Materials provided:
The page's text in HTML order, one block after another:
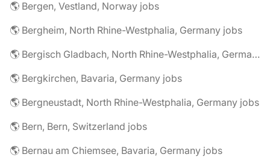
🌎 Bergen, Vestland, Norway jobs
🌎 Bergheim, North Rhine-Westphalia, Germany jobs
🌎 Bergisch Gladbach, North Rhine-Westphalia, Germany jobs
🌎 Bergkirchen, Bavaria, Germany jobs
🌎 Bergneustadt, North Rhine-Westphalia, Germany jobs
🌎 Bern, Bern, Switzerland jobs
🌎 Bernau am Chiemsee, Bavaria, Germany jobs
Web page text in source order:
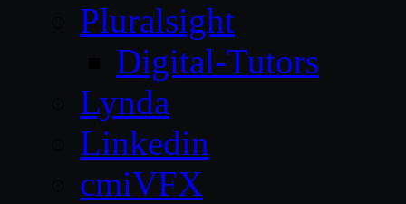
Pluralsight
Digital-Tutors
Lynda
Linkedin
cmiVFX
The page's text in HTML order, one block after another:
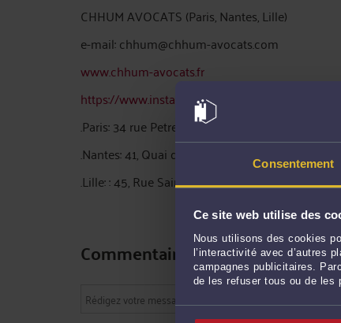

About this exercise: Pictures are to be omitted. Output verbatim only the lines from the one holding "Web page text" through the end of the material, both included.

Expected answer:
Web page text in source order:
Pluralsight
Digital-Tutors
Lynda
Linkedin
cmiVFX
The page's text in HTML order, one block after another:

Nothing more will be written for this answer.